Herzl no tuvo pelos en la lengua con su interlocutor. Describió con vehemencia el generoso proyecto del barón Hirsch como «completamente perjudicial» porque los beneficiarios de su filantropía no eran más que «mendigos» («Schnorer») que sólo sobrevivían en sus lejanas colonias sudamericanas o canadienses gracias a su generosidad. La entrevista con Hirsch revela un rasgo del carácter de Herzl que nunca antes se había puesto de manifiesto: la exaltación. El pequeño dramaturgo sin éxito, el periodista moderado, el tímido judío que había considerado la posibilidad de convertirse para escapar de la furia antisemita, se convirtió en el ardiente suplicante que quería convencer a multimillonarios, diplomáticos y ministros (¡e incluso al Kaiser!) de que aceptaran la idea de una emigración general de judíos a una «tierra prometida», para que ya no tuvieran que soportar un antisemitismo inerradicable. Se le ocurrió la idea de convocar un «congreso judío internacional» para propagar este entusiasmo en un pueblo temeroso y desmoralizado. Herzl quería un «despertar». Pretendía recurrir a los jóvenes profesionales judíos que no encontraban trabajo (por diversas razones, entre ellas el antisemitismo) y que, por lo tanto, se habían convertido en un «proletariado intelectual»: «Con ellos», escribió Herzl, «formaré al personal y a los cuadros del ejército destinado a identificar, reconocer y construir el futuro país».

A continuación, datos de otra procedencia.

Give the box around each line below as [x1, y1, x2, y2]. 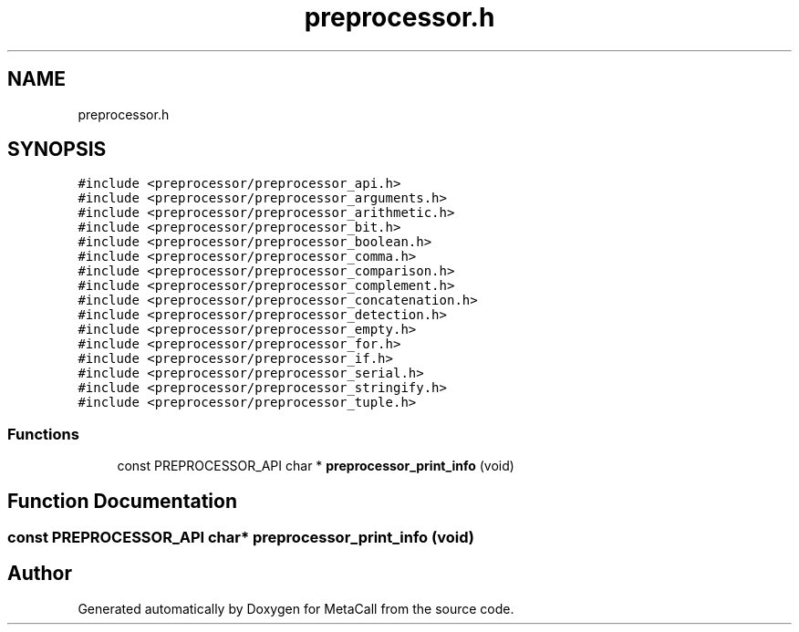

Fue en Munich, en las habitaciones del famoso Hotel des Quatre Saisons (¡que más tarde se convertiría en la sede de la Sociedad Thule!), donde tuvieron lugar largas discusiones entre Herzl, por un lado, y el rabino Moritz Güdemann y el banquero berlinés Heinrich Meyer-Cohn, por el otro, a raíz de las cuales el libro programático de Herzl empezó a tomar forma. Tanto el rabino como el banquero se mostraron muy escépticos y se dieron cuenta de que estaban tratando con una persona exaltada. Pero Herzl convenció vagamente al rabino, que cambió de opinión, sin conseguir ganarse el entusiasmo del banquero berlinés.
El rabino Güdemann aconsejó a Herzl que leyera una novela de un utópico judío, Theodor Hertzka, originario de Pest, Hungría. La novela se titulaba Eine Reise nach Freiland («Un viaje al país de la libertad») y que fue publicada en Leipzig en 1883. Este panfleto, seguido de otro publicado en Dresde en 1890 (Freiland, ein soziales Zukunftsbild/Tierra de libertad, una visión social del futuro), evocaba falansterios agrícolas formados por hombres libres que vivían en medio de la propiedad colectiva. Un precursor de los kibbutzim, por supuesto. Pero los intentos de aplicar las ideas utópicas de Hertzka en Kenia, colonia británica, resultaron un fiasco. Herzl introdujo correcciones en este plan de los falansterios que parecían más racionales y, por lo tanto, más factibles. Se dio cuenta de que su proyecto no podía ser utópico, sino basado en el derecho y la economía. Incansable viajero de su propia idea, Herzl conoció al francés Narcisse Leven, vicepresidente de la Alliance Israélite Universelle, que se mantuvo tan escéptico como Güdemann, pero le dio algunos consejos: que se pusiera en contacto con el Gran Rabino de Francia Zadoc Kahn, con el coronel inglés Albert Goldsmid (que quería fletar barcos para reconquistar Palestina) y, sobre todo, que leyera las obras de Léon Pinsker (véase más arriba).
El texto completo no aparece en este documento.